Courtney argues that this ruling was error and that she should have been permitted to

pursue this line of questioning. She contends that this testimony was relevant to show that

Josh’s job as a firefighter, rather than his family, was his “top priority” and had “significantly

interfered with the family dynamics.” She further claims that it was “very relevant” as to Josh’s

character “if he could not even take off work for the birth of his own child when he knew

2 Cite as 2013 Ark. App. 448

exactly when that induction was scheduled.” Josh responds that the circuit court did not abuse

its discretion by refusing to allow the testimony, contending that the issue of whether he was

present at his child’s birth is “simply not relevant as to whether he was worthy of custody of

his child.”1

Our standard of review for evidentiary rulings is well settled. The trial court makes the

determination as to the admissibility of testimony. Allen v. Allison, 356 Ark. 403, 155 S.W.3d

682 (2004). The trial court must determine the relevancy, competency, and probative value

of the testimony.
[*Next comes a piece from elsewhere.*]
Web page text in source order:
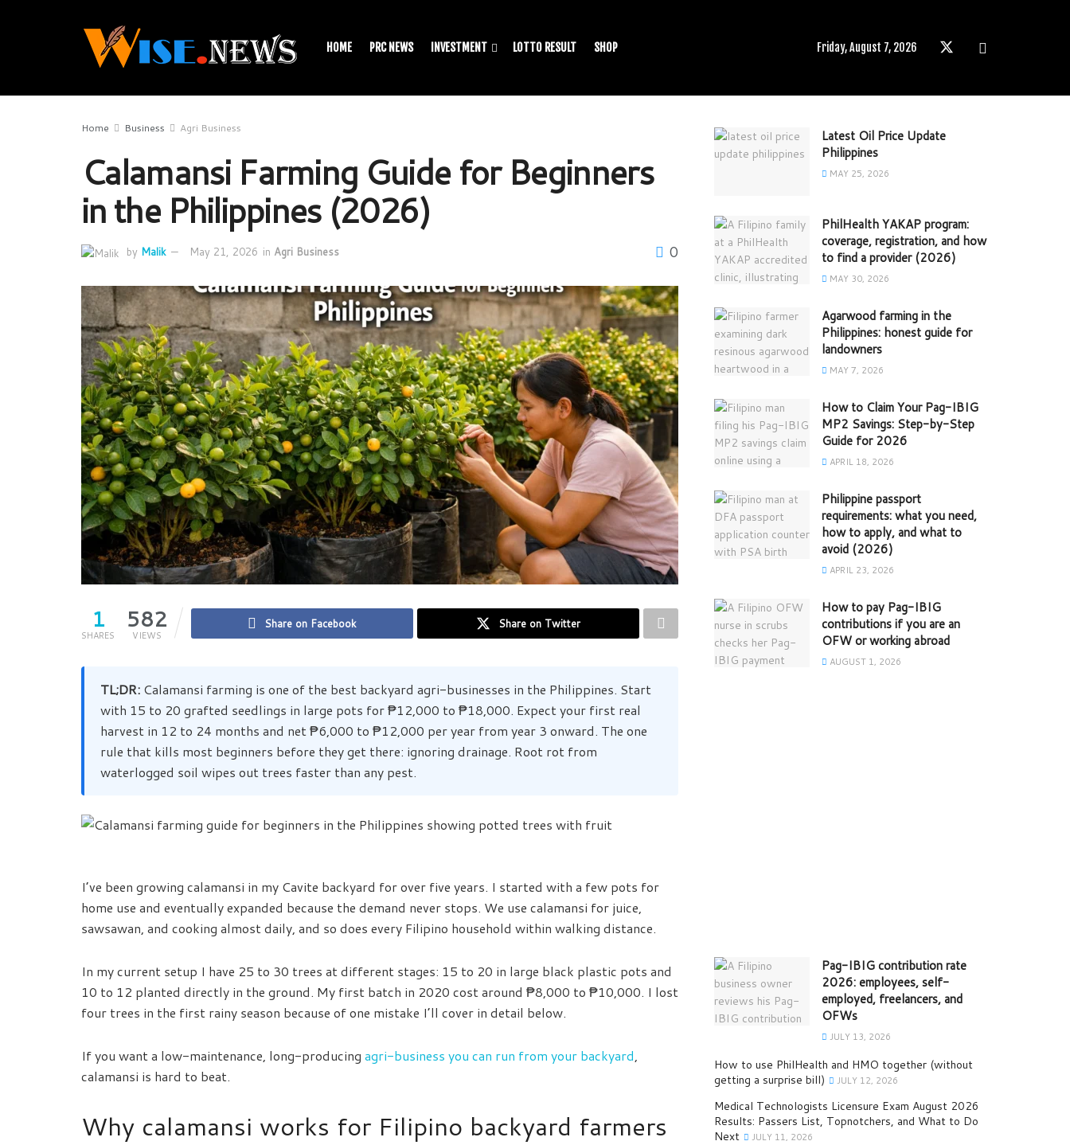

Id. The admissibility of testimony is within the trial court’s discretion, and

the trial court will not be reversed absent an abuse of that discretion. Id.
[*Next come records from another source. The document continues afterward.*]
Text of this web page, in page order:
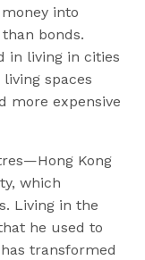
into
bonds.
in living in cities
spaces
more expensive
Kong
which
Living in the
he used to
transformed
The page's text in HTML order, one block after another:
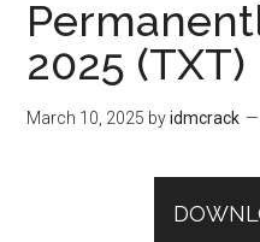
2025 (TXT)
March 10, 2025 byidmcrack
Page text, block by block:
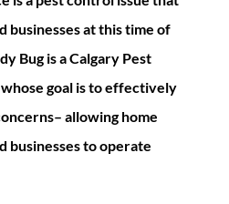
businesses at this time of
Bug is a Calgary Pest
goal is to effectively
allowing home
businesses to operate

We cannot conclude that the circuit court abused its discretion. There was abundant

testimony regarding Josh’s work schedule and how much time he was required to spend at

the fire station. For example, Josh testified that when he and Courtney first got married, he

told her that he would continue working two jobs to support her and their son. He worked

a twenty-four hour shift with one fire department, another twenty-four hour shift at the other

fire department, and then had twenty-four hours off. He described his work schedule in

detail, introducing an exhibit that showed how his jobs and days off rotated. Given the

extensive testimony about Josh’s current and future schedule, the circuit court did not abuse

1 Josh also raises an argument that Courtney’s argument is not preserved for appeal because she did not make a proffer of the testimony that she argues on appeal should have been admitted. We disagree. In order to challenge a ruling that excludes evidence, an appellant must proffer the excluded evidence so that we can review the trial court’s decision, unless the substance of the evidence is apparent from the context. Kofler v. Kofler, 2009 Ark. App. 202. Here, it was apparent from the context that Courtney was anticipating that Josh would say “no” when asked if he was there for their child’s birth. As such, we conclude that the argument is preserved.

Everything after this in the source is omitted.